Premature Babies as Young as 22 Weeks Old are Surviving More Frequently

Opinion   |   David Prentice, Ph.D.   |   Nov 15, 2019   |   5:13PM   |   Washington, DC

Babies born extremely preterm, barely halfway through gestation, are living and thriving thanks not only to improvements in modern medical science but also to changing attitudes in the medical community.

The British Association of Perinatal Medicine has taken note of these improvements regarding extremely preterm babies and is now recommending that babies born as early as 22 weeks’ gestation [bapm.org] should be actively cared for with lifesaving treatments.

According to the British Medical Journal [bmj.com], the charge is for doctors to routinely consider lifesaving stabilization and resuscitation for “all babies born from 22 weeks’ gestation.” They go on to note that this new recommendation “reflects steady improvements made in neonatal and obstetric care over the past decade that have increased survival rates among the most premature babies.”

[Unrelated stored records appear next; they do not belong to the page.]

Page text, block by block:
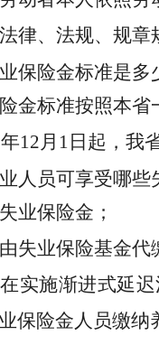
法律、法规、规章
保险金标准是多
金标准按照本省
12月1日起，我
人员可享受哪些
业保险金；
由失业保险基金代
在实施渐进式延
保险金人员缴纳
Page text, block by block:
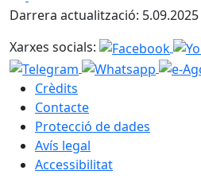
−
Darrera actualització:
Xarxes socials:
Crèdits
Contacte
Protecció de dades
Avís legal
Accessibilitat
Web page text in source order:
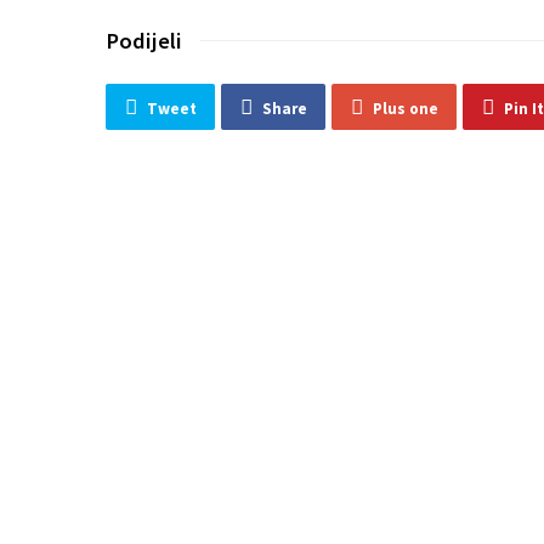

There has indeed been an avalanche of evidence showing earlier and earlier viability of premature babies. Previously, many doctors and hospitals considered the earliest limits of fetal viability as 28 weeks’ gestation.

But, in the last few years, numerous medical studies have pointed out that even babies born as early as 22 weeks’ gestational age (also called 20 weeks’ post-fertilization, just half-way through gestation) are now surviving, if given active care such as corticosteroids, resuscitation and intensive care.

One such child, Micah Pickering of Iowa, has become the face of the effort to limit abortions after this same point, by which research [lozierinstitute.org] shows the unborn feel pain. The studies also point out that these improvements in survival are due not just to better medical science, but also to better medical attitudes toward such fragile born individuals. If you care for them, they will live. But we need to care for them first.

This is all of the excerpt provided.